■ **What the task asks**
Where the listing below has a line with "Below is a directory", write out exactly that line and every line after it, stopping after the line with "District Courts in Anderson County".

--------------------------------

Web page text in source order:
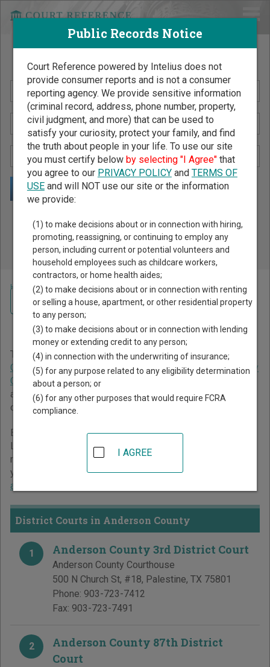
Search Public Records by Name
Public Records Search - You May Discover Birth & Death,
Property, Criminal & Traffic, Marriage & Divorce Records, &
More!
Home >Texas Court Guide>Anderson County Court Directory
Anderson County Texas
Court Directory
The Texas trial court system consists ofDistrict Courts
Criminal District Court, Constitutional County Courts,County
Courts at Law,Statutory Probate Courts
and
Municipal Courts. For more information on which types
of cases each court oversees,
Below is a directory of court locations in Anderson County.
Links for online court records and other free court
resources are provided for each court, where available. If
you’re not sure which court you’re looking for,
about the Texas court system
District Courts in Anderson County
1 Anderson County 3rd District Court
Anderson County Courthouse
500 N Church St, #18, Palestine, TX 75801
Phone: 903-723-7412
Fax: 903-723-7491
2
Anderson County 87th District
Court
Navigate Texas Courts
Public Records Notice
Court Reference powered by Intelius does not
provide consumer reports and is not a consumer
reporting agency. We provide sensitive information
(criminal record, address, phone number, property,
civil judgment, and more) that can be used to
satisfy your curiosity, protect your family, and find
the truth about people in your life. To use our site
you must certify below by selecting "I Agree"that
you agree to our PRIVACY POLICYand TERMS OF
USEand will NOT use our site or the information
we provide:
(1) to make decisions about or in connection with hiring,
promoting, reassigning, or continuing to employ any
person, including current or potential volunteers and
household employees such as childcare workers,
contractors, or home health aides;
(2) to make decisions about or in connection with renting
or selling a house, apartment, or other residential property
to any person;
(3) to make decisions about or in connection with lending
money or extending credit to any person;
(4) in connection with the underwriting of insurance;
(5) for any purpose related to any eligibility determination
about a person; or
(6) for any other purposes that would require FCRA
compliance.
I AGREE
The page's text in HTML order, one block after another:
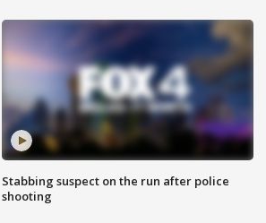
Stabbing suspect on the run after police
shooting

--------------------------------

■ **Expected answer**
Below is a directory of court locations in Anderson County.
Links for online court records and other free court
resources are provided for each court, where available. If
you’re not sure which court you’re looking for,
about the Texas court system
District Courts in Anderson County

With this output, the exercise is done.